There is a new draft on my web page, that should be of interest to those who enjoyed my posts about reversing data structures and the relation between natural deduction and sequent calculus. It is an article submitted to APLAS 2013, and it is called Proofs, upside down. In a nutshell, I am arguing for the use of functional PL tools, in particular classic functional program transformations, to understand and explain proof theory phenomena. Here, I show that there is the same relationship between natural deduction and (a restriction of) the sequent calculus than between this recursive function:

let rec tower_rec = function
  | [] -> 1
  | x :: xs -> x ∗∗ tower_rec xs

let tower xs = tower_rec xs

written in “direct style”, and that equivalent, iterative version:

let rec tower_acc acc = function
  | [] -> acc
  | x :: xs -> tower_acc (x ∗∗ acc) xs

let tower xs = tower_acc 1 (List.rev xs)

written in “accumulator-passing style”. And that relationship is the composition of CPS-transformation, defunctionalization and reforestation, the well-known transformations we all came to know and love!

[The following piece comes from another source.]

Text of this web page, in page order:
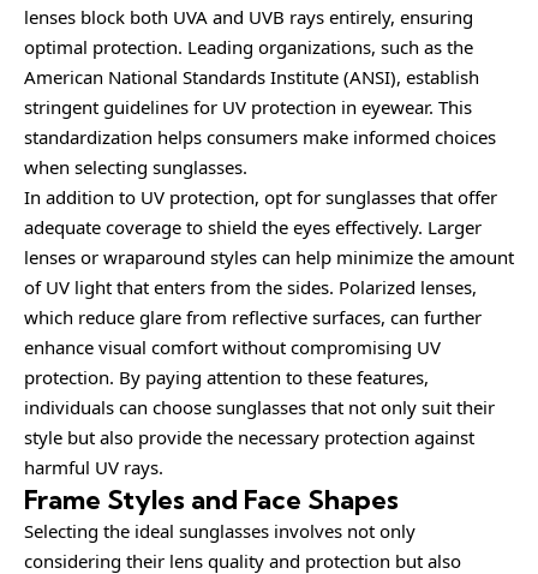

I hope you enjoy it. Of course, any comment will be much appreciated, so don’t hesitate to drop a line below!

Proofs, upside down
A functional correspondence between natural deduction and the sequent calculus
It is well-known in proof theory that sequent calculus proofs differ from natural deduction proofs by “reversing” elimination rules upside down into left introduction rules. It is also well-known that to each recursive, functional program corresponds an equivalent iterative, accumulator-passing program, where the accumulator stores the continuation of the iteration, in “reversed” order. Here, we compose these remarks and show that a restriction of the intuitionistic sequent calculus, LJT, is exactly an accumulator-passing version of intuitionistic natural deduction NJ. More precisely, we obtain this correspondence by applying a series of off-the-shelf program transformations à la Danvy et al. on a type checker for the bidirectional λ-calculus, and get a type checker for the λ-calculus, the proof term assignment of LJT. This functional correspondence revisits the relationship between natural deduction and the sequent calculus by systematically deriving the rules of the latter from the former, and allows to derive new sequent calculus rules from the introduction and elimination rules of new logical connectives.